Towards Controllable Video Synthesis of Routine and Rare OR Events

Imagine you are trying to teach a robot how to be a perfect operating room (OR) assistant. The robot needs to know how to spot dangerous mistakes, like a surgeon accidentally stepping on a sterile field, or how to coordinate a complex surgery.

To teach this robot, you need a massive library of videos showing every possible scenario: the boring routine stuff, the rare accidents, and the "what-if" disasters.

Here is the problem: You can't just film these things.

Routine stuff is easy to film, but it's boring.
Rare disasters (like a sterile breach) are incredibly hard to catch on camera because they happen so rarely.
Deliberately causing accidents to film them is unethical and dangerous. You can't tell a surgeon, "Hey, please drop a dirty tool on the patient's open wound so we can film it."

So, researchers are stuck. They have a "data bottleneck"—they can't build smart AI because they don't have enough training videos of the scary, rare stuff.

The Solution: The "Geometric LEGO" Simulator

This paper introduces a clever new tool that acts like a video game engine for the operating room. Instead of filming real people, the system "dreams" up realistic videos using a simple, abstract language: Geometric Primitives (Ellipsoids).

Think of the operating room not as a complex scene with doctors, nurses, and shiny metal tools, but as a simple game of LEGO or Pong:

The Patient is a blue oval.
The Surgeon is a red oval.
The Nurse is a green oval.
The Equipment is a yellow oval.

How It Works (The Three Steps)

The researchers built a three-part machine to turn these simple shapes into realistic movies:

1. The Translator (Geometric Abstraction)
First, the system looks at a real video of an operation. It ignores the faces, the scrubs, and the blood. Instead, it translates the scene into our "LEGO" language. It draws an oval around the surgeon and tracks where that oval moves. It's like turning a complex movie into a simple stick-figure animation.

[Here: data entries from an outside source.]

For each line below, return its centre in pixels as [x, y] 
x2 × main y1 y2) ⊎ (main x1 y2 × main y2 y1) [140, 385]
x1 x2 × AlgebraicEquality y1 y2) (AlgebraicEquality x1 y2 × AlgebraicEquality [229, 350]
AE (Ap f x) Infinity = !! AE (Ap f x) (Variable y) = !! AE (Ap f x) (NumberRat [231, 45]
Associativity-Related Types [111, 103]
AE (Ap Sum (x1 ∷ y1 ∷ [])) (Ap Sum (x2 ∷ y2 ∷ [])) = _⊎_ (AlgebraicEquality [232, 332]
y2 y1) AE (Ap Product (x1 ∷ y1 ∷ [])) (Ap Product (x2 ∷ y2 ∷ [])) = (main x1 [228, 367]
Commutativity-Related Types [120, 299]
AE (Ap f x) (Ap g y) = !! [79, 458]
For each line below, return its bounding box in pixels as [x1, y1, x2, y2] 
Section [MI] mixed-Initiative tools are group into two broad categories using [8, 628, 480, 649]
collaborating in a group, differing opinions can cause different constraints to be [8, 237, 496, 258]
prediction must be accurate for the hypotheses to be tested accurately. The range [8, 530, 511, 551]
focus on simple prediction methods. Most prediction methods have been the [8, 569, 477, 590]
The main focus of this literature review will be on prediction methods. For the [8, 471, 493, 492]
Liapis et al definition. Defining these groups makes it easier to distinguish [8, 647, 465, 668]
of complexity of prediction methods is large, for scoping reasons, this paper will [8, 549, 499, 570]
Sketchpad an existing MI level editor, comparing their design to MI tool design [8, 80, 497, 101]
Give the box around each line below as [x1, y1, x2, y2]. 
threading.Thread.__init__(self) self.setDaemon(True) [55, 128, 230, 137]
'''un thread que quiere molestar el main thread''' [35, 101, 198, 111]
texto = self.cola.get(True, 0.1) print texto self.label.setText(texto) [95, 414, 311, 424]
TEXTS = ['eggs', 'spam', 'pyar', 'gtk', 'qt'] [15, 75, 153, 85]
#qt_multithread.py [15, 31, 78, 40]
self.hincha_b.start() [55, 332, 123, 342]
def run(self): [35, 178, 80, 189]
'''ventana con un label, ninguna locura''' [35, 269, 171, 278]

2. The Director (Conditioning Module)
This is the magic part. Because the scene is now just simple shapes, a human can easily "direct" the movie.

Scenario A (Routine): The system can replay a known routine by just moving the ovals along their original paths.
Scenario B (The "What-If"): This is the game-changer. A user can grab the "Surgeon Oval" with their mouse and drag it to a new path. Maybe they drag the surgeon oval too close to the patient oval. The system understands: "Oh, you want to see what happens if the surgeon gets too close to the sterile field?"

3. The Artist (Diffusion Model)
Once the "Director" has set the path for the ovals, the "Artist" (a powerful AI called a Diffusion Model) takes over. It looks at the simple moving ovals and says, "I know what a surgeon looks like. I know what a sterile field looks like. I will now paint a hyper-realistic video that matches these moving shapes."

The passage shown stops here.